With Special Guest: Black Belt Eagle Scout
Banhart emerged seemingly out of nowhere in 2002 with his first CD collection, Oh Me Oh My…The Way the Day Goes By the Sun Is Setting Dogs Are Dreaming Lovesongs of the Christmas Spirit, compiled by Swans frontman Michael Gira for his Young God label from homemade recordings the itinerant Banhart had amassed as he traveled the world. He was born Devendra Obi Banhart in Houston, Texas, but spent his childhood in Caracas, Venezuela; as a teenager, his family returned to the States, relocating in Southern California, where he soon became enamored of skateboard culture. “Ballad of Keenan Milton,” in fact, is an homage to the legendary skateboarder, who died tragically in 2001 in a freak accident.
Music was always a passion for Banhart, and he discovered it in ways both magical and haphazard. As a boy in Caracas, says Banhart, “I was surrounded by salsa, merengue, cumbia, some bossa nova—that was ubiquitous, you’d hear it on any street.” In what could be an excerpt from a David Sedaris monologue, Banhart claims he found his own voice one day when he was home alone and impetuously donned one of his mother’s dresses, grabbed her hair brush and started to sing. What came out was a prepubescent sound he could call his own, a touchstone, something that echoed, years later, in the falsetto of his early albums. In high school, Banhart became obsessed with rocksteady, bluebeat, and ska, which he’d learned about via skateboarding videos.
Finishing high school, he thought he would pursue a visual arts career so he enrolled at the San Francisco Art Institute, but he soon dropped out in favor of exploring music. He has, however, successfully maintained a parallel career as a painter: Banhart’s distinctive, minutely inked, often enigmatic drawings have appeared in galleries all over the world, including the Art Basel Contemporary Art Fair in Miami; the San Francisco Museum of Modern Art; the Palais des Beaux-Arts in Brussels; and Los Angeles’ Museum of Contemporary Art. He has created the cover art for most of his records, and in 2010 his artwork and packaging for What Will We Be was nominated for a Grammy.

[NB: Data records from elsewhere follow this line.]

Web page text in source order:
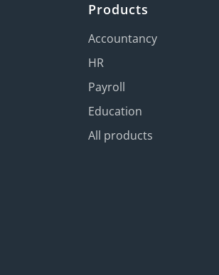
Products
Accountancy
HR
Payroll
Education
All products
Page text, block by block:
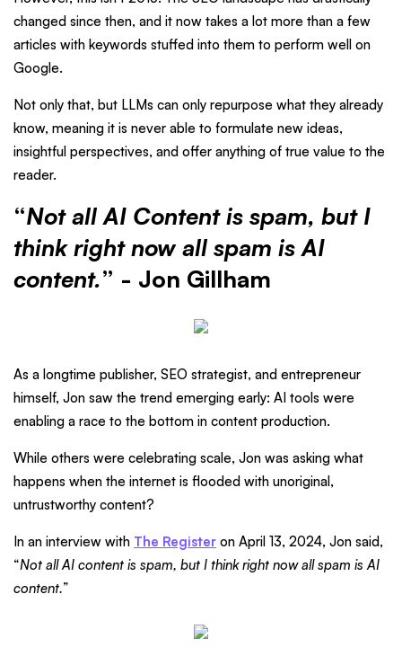
changed since then, and it now takes a lot more than a few
articles with keywords stuffed into them to perform well on
Google.
Not only that, but LLMs can only repurpose what they already
know, meaning it is never able to formulate new ideas,
insightful perspectives, and offer anything of true value to the
reader.
“Not all AI Content is spam, but I
think right now all spam is AI
content.” - Jon Gillham
As a longtime publisher, SEO strategist, and entrepreneur
himself, Jon saw the trend emerging early: AI tools were
enabling a race to the bottom in content production.
While others were celebrating scale, Jon was asking what
happens when the internet is flooded with unoriginal,
untrustworthy content?
In an interview with The Register on April 13, 2024, Jon said,
“Not all AI content is spam, but I think right now all spam is AI
content.”
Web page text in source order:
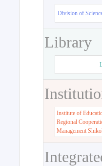
Division of
Library
Institute of
Regional
Management
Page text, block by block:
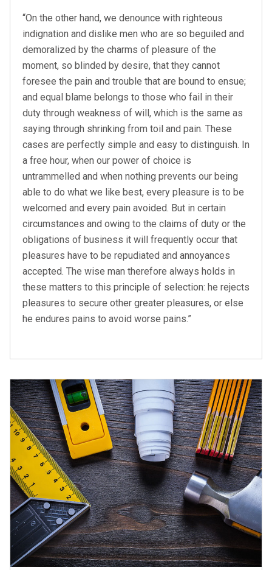
“On the other hand, we denounce with righteous
indignation and dislike men who are so beguiled and
demoralized by the charms of pleasure of the
moment, so blinded by desire, that they cannot
foresee the pain and trouble that are bound to ensue;
and equal blame belongs to those who fail in their
duty through weakness of will, which is the same as
saying through shrinking from toil and pain. These
cases are perfectly simple and easy to distinguish. In
a free hour, when our power of choice is
untrammelled and when nothing prevents our being
able to do what we like best, every pleasure is to be
welcomed and every pain avoided. But in certain
circumstances and owing to the claims of duty or the
obligations of business it will frequently occur that
pleasures have to be repudiated and annoyances
accepted. The wise man therefore always holds in
these matters to this principle of selection: he rejects
pleasures to secure other greater pleasures, or else
he endures pains to avoid worse pains.”
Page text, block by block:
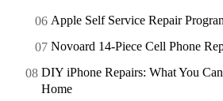
Apple Self Service Repair
Novoard 14-Piece Cell Phone
DIY iPhone Repairs: What You
Home
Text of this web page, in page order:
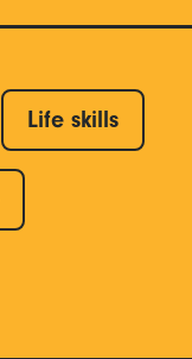
Life skills
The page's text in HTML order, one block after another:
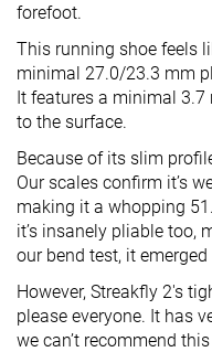
forefoot.
This running shoe feels
minimal 27.0/23.3 mm
It features a minimal
to the surface.
Because of its slim
Our scales confirm it’s
making it a whopping
it’s insanely pliable too,
our bend test, it
However, Streakfly 2's
please everyone. It has
we can’t recommend
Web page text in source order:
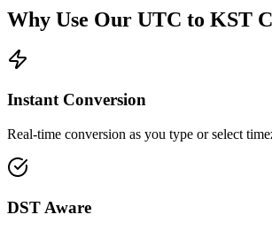
Why Use Our UTC to KST
Instant Conversion
Real-time conversion as you type or select
DST Aware
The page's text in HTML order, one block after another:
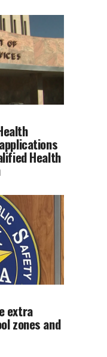
Health
extra
zones and
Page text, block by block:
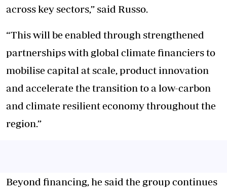
across key sectors,” said Russo.
“This will be enabled through strengthened
partnerships with global climate financiers to
mobilise capital at scale, product innovation
and accelerate the transition to a low-carbon
and climate resilient economy throughout the
region.”
Beyond financing, he said the group continues
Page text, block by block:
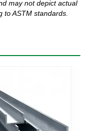
may not depict actual
to ASTM standards.
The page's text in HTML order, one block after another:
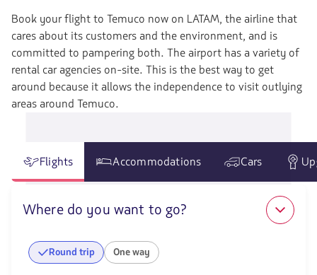
Book your flight to Temuco now on LATAM, the airline that
cares about its customers and the environment, and is
committed to pampering both. The airport has a variety of
rental car agencies on-site. This is the best way to get
around because it allows the independence to visit outlying
areas around Temuco.
Flights Accommodations Cars
Where do you want to go?
Round trip One way

San Francisco had an indelible influence on Banhart; the flamboyant dressing he adopted that entranced the fashion crowd (and fueled the “freak folk” and “New Weird America” labels the press attached to him) was inspired in part by the seriously subversive cross-dressing culture of San Francisco’s legendary performance troupe the Cockettes.
Like Nonesuch label-mates Caetano Veloso and David Byrne, with whom he shared a stage at Carnegie Hall, Banhart has embraced an astonishingly wide range of musical ideas, from folk to blues to the avant garde. He extols the late Arthur Russell, a relentlessly eclectic artist who was impossible to pigeonhole in his brief lifetime, and Banhart has brought back into the spotlight forgotten artists like late-’60s singer Vashti Bunyan, whose psychedelic folk he championed. He has collaborated with Brazilian legends Os Mutantes, the Swans, Antony and the Johnsons, and Beck, among others, and has engaged in art projects like conceptualist Doug Aitken’s monumental 2012 Song 1 video installation on the façade of the Hirschhorn Museum in Washington, DC.
For Banhart, his career remains “an adventure and an exploration.” Banhart admits, “I don’t really take care of my voice, but, just like with playing guitar, you get more familiar with it, and you get better at it. I’ve always said that I’m very good at not knowing how to play the guitar but, really, it’s just that I’m very comfortable with the utter uncertainty of my approach.”